The DuckDuckGo comparison is a perfect one. The average user has demonstrated they do not care about whatever creepy/evil thing Google is doing that we talk about here. They just want to lookup the hours of a restaurant as quickly, reliably, and easily as possible so they can eat and move on with their lives. Ditto use cases for Twitter, Facebook, etc, etc.
Why (and when) will average users suddenly care "because blockchain"? They don't and won't (the usage numbers reflect this). They just want to get an answer to a question in seconds, Tweet their musings, endlessly scroll pictures on Facebook/Instagram/etc, or watch Youtube videos of cats, glitter bombs, or whatever. For free. As ridiculous as it is to me and most of HN the average person is even willing to have their TV and streaming services show them endless ads. They just like that they bought that 60" TV for $400 on Black Friday.
Even the censorship/de-platforming argument falls flat. It's been demonstrated that people (as a whole), going back to our tribal roots, prefer to engage with like-minded others. It is fundamental human nature and there have been multiple studies conducted that show it's wired in to our reward circuitry.
Trump gets booted off Twitter? Enter Truth, Parler, whatever where many millions of users moved in near record time. When it comes down to it people like echo chambers and they like free. Platform for free speech? Create a Truth account and start wandering in to flame wars that go against the political leanings there. You will get booted just as Trump got booted from Twitter.
This is where I think blockchain and lack of censorship is also fundamentally flawed. They don't want to pay XYZ in some random coin to make a social media post. They also don't want to bump in to child pornography or some other universally objectionable content (in the case of true to the mantra decentralized blockchain platforms without any form of "censorship").
The same argument goes for money. Almost no one cares - they want to swipe their credit card a few times a day and move on with their lives. They do not care about transaction fees, final settlement times, etc. It's invisible.
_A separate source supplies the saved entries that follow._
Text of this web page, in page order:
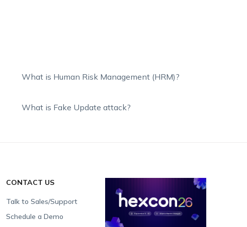
What is Human Risk Management (HRM)?
What is Fake Update attack?
CONTACT US
Talk to Sales/Support
Schedule a Demo
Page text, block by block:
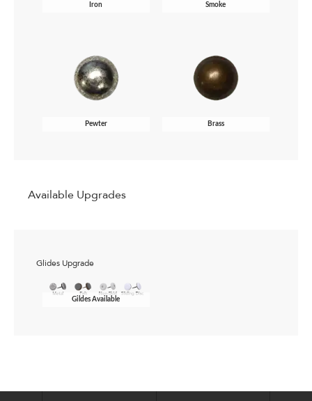
Iron Smoke
Pewter Brass
Available Upgrades
Glides Upgrade
Gildes Available
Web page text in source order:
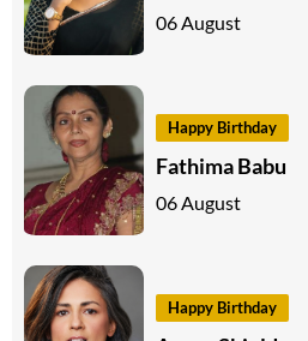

Other than credit cards and cash the average person interacts with more complicated levels of the financial and banking systems a few times in their lives. They do not care if a lifetime of home ownership (as one example) cost them $50 in wire fees. They likely have no idea (and again don't care) how the 401(k) their employer set them up with actually works.
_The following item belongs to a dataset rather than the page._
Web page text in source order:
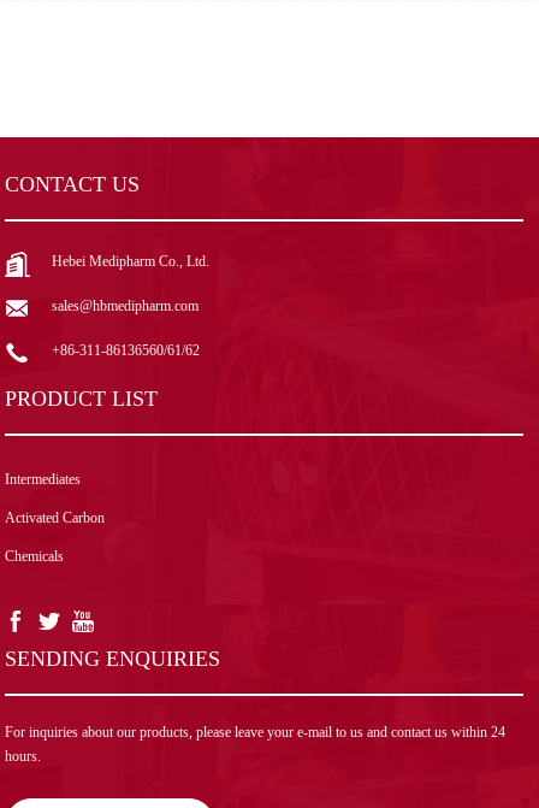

They also don't want to discover that their wallet has been hacked, their exchange collapsed, the value of their money dropped 20% overnight, or any of the other number of ways funds go "poof" with blockchain.
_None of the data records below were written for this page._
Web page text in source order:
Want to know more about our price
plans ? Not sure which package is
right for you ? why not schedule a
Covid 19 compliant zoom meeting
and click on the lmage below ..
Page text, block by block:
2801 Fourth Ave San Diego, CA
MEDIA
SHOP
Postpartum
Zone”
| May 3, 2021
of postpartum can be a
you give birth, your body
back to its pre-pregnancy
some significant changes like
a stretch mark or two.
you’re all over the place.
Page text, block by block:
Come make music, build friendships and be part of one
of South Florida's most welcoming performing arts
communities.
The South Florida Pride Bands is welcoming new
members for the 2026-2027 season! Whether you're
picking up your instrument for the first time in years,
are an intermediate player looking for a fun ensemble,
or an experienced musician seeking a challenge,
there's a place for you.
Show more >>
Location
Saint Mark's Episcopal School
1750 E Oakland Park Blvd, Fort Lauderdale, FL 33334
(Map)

Let's be clear: when Google exploded, that was the growth of the Internet in the driver's seat, not demand for Google specifically. Google's growth was a side effect of the exponential growth of the internet because it solved a need where there was no adequate incumbent solution, and where demand for that solution was growing exponentially for reasons basically unrelated to the quality of the solution.
This isn't the case for crypto, because there's an incumbent solution that works fine. More specifically, in our analogy, money is the counterpart of the Internet. Crypto is in the position of needing to slowly sap market share from an incumbent (government fiat) in the same way that, for example, DuckDuckGo does even if you feel it's a superior product.
If Bitcoin was the first-ever instance of money, I assure you its growth profile would look like Google's did.